Vevo
amphionIntroduction
Vevo is a versatile zero-shot voice imitation framework with controllable timbre and style. It allows for various voice transformations, including style-preserved voice conversion, style conversion such as accent and emotion conversion, and text-to-speech (TTS) with controllable style and timbre.
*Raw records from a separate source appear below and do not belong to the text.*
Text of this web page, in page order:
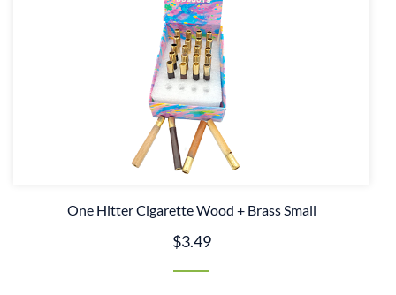
One Hitter Cigarette Wood + Brass Small
$3.49
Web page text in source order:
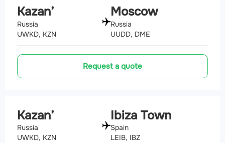
Kazan’
Russia
UWKD, KZN
Moscow
Russia
UUDD, DME
Request a quote
Kazan’
Russia
UWKD, KZN
Ibiza Town
Spain
LEIB, IBZ
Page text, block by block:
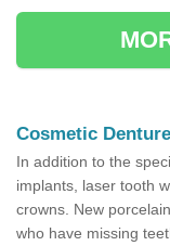
Cosmetic
In addition to the
implants, laser tooth
crowns. New
who have missing
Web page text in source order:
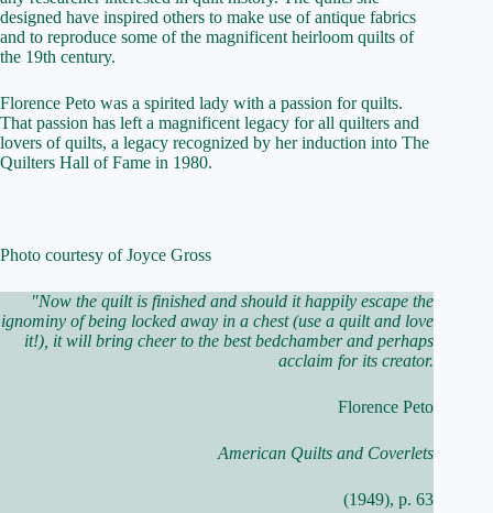
designed have inspired others to make use of antique fabrics
and to reproduce some of the magnificent heirloom quilts of
the 19th century.
Florence Peto was a spirited lady with a passion for quilts.
That passion has left a magnificent legacy for all quilters and
lovers of quilts, a legacy recognized by her induction into The
Quilters Hall of Fame in 1980.
Photo courtesy of Joyce Gross
"Now the quilt is finished and should it happily escape the
ignominy of being locked away in a chest (use a quilt and love
it!), it will bring cheer to the best bedchamber and perhaps
acclaim for its creator.
Florence Peto
American Quilts and Coverlets
(1949), p. 63
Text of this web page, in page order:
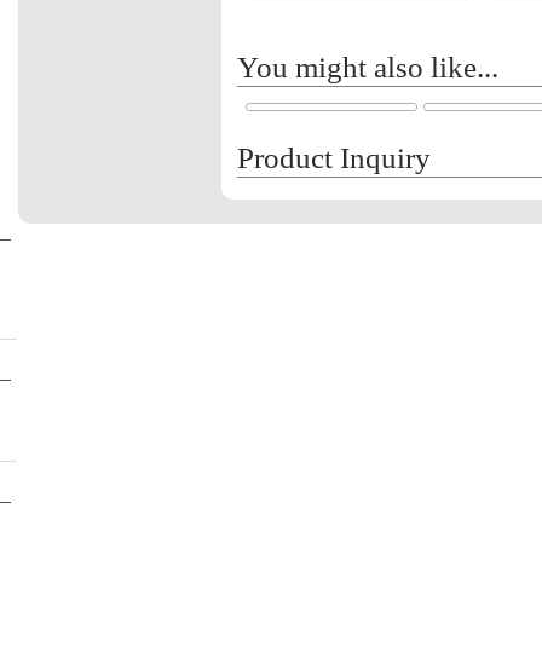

The models are trained on the Emilia Dataset, which contains 101k hours of speech data in multiple languages.
Architecture
Vevo utilizes several components for voice imitation and synthesis:
- Content Tokenizer: Converts speech to content tokens using a single codebook VQ-VAE with a vocabulary size of 32.
- Content-Style Tokenizer: Converts speech to content-style tokens with a vocabulary size of 8192.
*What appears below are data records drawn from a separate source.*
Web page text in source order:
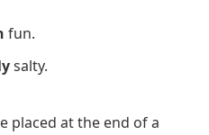
fun.
salty.
placed at the end of a
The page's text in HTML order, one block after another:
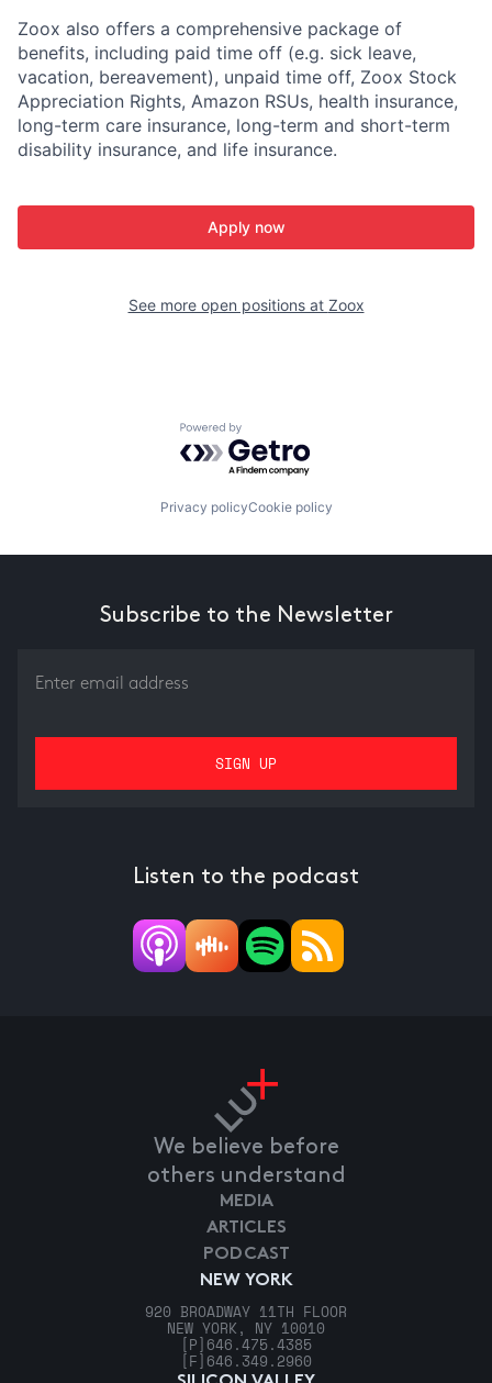
Zoox also offers a comprehensive package of
benefits, including paid time off (e.g. sick leave,
vacation, bereavement), unpaid time off, Zoox Stock
Appreciation Rights, Amazon RSUs, health insurance,
long-term care insurance, long-term and short-term
disability insurance, and life insurance.
Apply now
See more open positions at Zoox
Powered by Getro.com
Privacy policyCookie policy
Subscribe to the Newsletter
Listen to the podcast
We believe before
others understand
NEW YORK
920 BROADWAY 11TH FLOOR
NEW YORK, NY 10010
[P] 646.475.4385
[F] 646.349.2960
MEDIA
ARTICLES
PODCAST

- Vq32ToVq8192: Predicts content-style tokens from content tokens using an auto-regressive transformer.
- PhoneToVq8192: Predicts content-style tokens from phone tokens using an auto-regressive transformer.
- Vq8192ToMels: Generates mel-spectrograms from content-style tokens with a flow-matching transformer.
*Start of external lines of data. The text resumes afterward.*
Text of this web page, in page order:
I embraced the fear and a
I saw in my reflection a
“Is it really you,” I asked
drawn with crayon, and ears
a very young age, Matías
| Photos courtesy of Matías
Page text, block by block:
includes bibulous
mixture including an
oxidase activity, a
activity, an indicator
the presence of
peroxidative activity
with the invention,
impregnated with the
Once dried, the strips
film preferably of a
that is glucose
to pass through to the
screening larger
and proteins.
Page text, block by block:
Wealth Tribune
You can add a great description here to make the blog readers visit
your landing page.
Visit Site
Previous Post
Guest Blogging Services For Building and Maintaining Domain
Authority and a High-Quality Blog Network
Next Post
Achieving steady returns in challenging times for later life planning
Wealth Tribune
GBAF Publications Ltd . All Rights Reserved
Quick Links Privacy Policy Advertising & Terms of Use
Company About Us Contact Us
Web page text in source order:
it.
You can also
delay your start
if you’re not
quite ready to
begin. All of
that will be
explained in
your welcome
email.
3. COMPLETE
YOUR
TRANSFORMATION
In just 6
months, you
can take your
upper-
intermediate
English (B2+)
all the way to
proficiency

- Vocoder: Converts mel-spectrograms to audio using a Vocos-based vocoder.
Training
The pre-trained models are available for download and use. They are built to handle a range of tasks from voice conversion to TTS, trained on the extensive Emilia Dataset, which includes diverse linguistic data.
Guide: Running Locally
Basic Steps
- Clone the Repository: Download the Amphion GitHub repository.
- Set Up Environment: Ensure you have Python and PyTorch installed. Use a virtual environment for package management.
- Download Pre-trained Models: Use
huggingface_hub
to download the necessary checkpoints. - Run Inference: Use the provided script to perform tasks such as zero-shot TTS.
Cloud GPUs
For optimal performance, especially for large models, consider using cloud GPU services like AWS EC2 or Google Cloud's AI Platform.
License
Vevo is released under the CC-BY-NC-4.0 license, allowing for non-commercial usage with appropriate credit.